:: Provided information

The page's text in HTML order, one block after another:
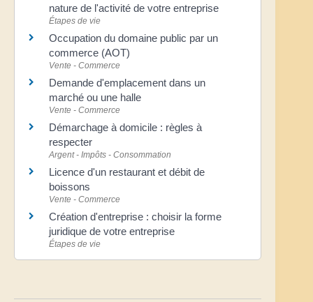
nature de l'activité de votre entreprise
Étapes de vie
Occupation du domaine public par un
commerce (AOT)
Vente - Commerce
Demande d'emplacement dans un
marché ou une halle
Vente - Commerce
Démarchage à domicile : règles à
respecter
Argent - Impôts - Consommation
Licence d'un restaurant et débit de
boissons
Vente - Commerce
Création d'entreprise : choisir la forme
juridique de votre entreprise
Étapes de vie
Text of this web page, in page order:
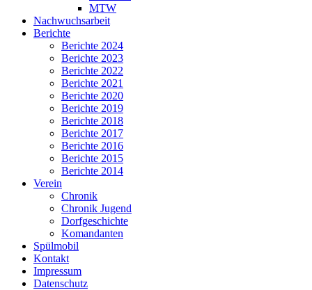
MTW
Nachwuchsarbeit
Berichte
Berichte 2024
Berichte 2023
Berichte 2022
Berichte 2021
Berichte 2020
Berichte 2019
Berichte 2018
Berichte 2017
Berichte 2016
Berichte 2015
Berichte 2014
Verein
Chronik
Chronik Jugend
Dorfgeschichte
Komandanten
Spülmobil
Kontakt
Impressum
Datenschutz
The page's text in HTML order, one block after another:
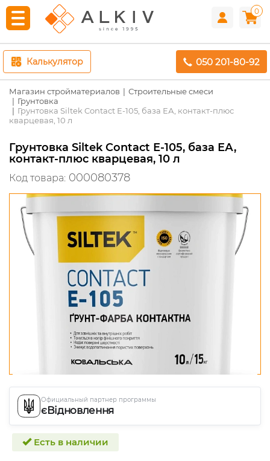
0
Калькулятор 050 201-80-92
Магазин стройматериалов
Строительные смеси
Грунтовка
Грунтовка Siltek Contact Е-105, база ЕА, контакт-плюс
кварцевая, 10 л
Грунтовка Siltek Contact Е-105, база ЕА,
контакт-плюс кварцевая, 10 л
Код товара: 000080378
Официальный партнер программы
єВідновлення
Есть в наличии
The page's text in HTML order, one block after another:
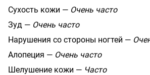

::::

Each record above should come back exactly the same, only without its pictures.

The page's text in HTML order, one block after another:
nature de l'activité de votre entreprise
Étapes de vie
Occupation du domaine public par un
commerce (AOT)
Vente - Commerce
Demande d'emplacement dans un
marché ou une halle
Vente - Commerce
Démarchage à domicile : règles à
respecter
Argent - Impôts - Consommation
Licence d'un restaurant et débit de
boissons
Vente - Commerce
Création d'entreprise : choisir la forme
juridique de votre entreprise
Étapes de vie
Text of this web page, in page order:
MTW
Nachwuchsarbeit
Berichte
Berichte 2024
Berichte 2023
Berichte 2022
Berichte 2021
Berichte 2020
Berichte 2019
Berichte 2018
Berichte 2017
Berichte 2016
Berichte 2015
Berichte 2014
Verein
Chronik
Chronik Jugend
Dorfgeschichte
Komandanten
Spülmobil
Kontakt
Impressum
Datenschutz
The page's text in HTML order, one block after another:
0
Калькулятор 050 201-80-92
Магазин стройматериалов
Строительные смеси
Грунтовка
Грунтовка Siltek Contact Е-105, база ЕА, контакт-плюс
кварцевая, 10 л
Грунтовка Siltek Contact Е-105, база ЕА,
контакт-плюс кварцевая, 10 л
Код товара: 000080378
Официальный партнер программы
єВідновлення
Есть в наличии
The page's text in HTML order, one block after another:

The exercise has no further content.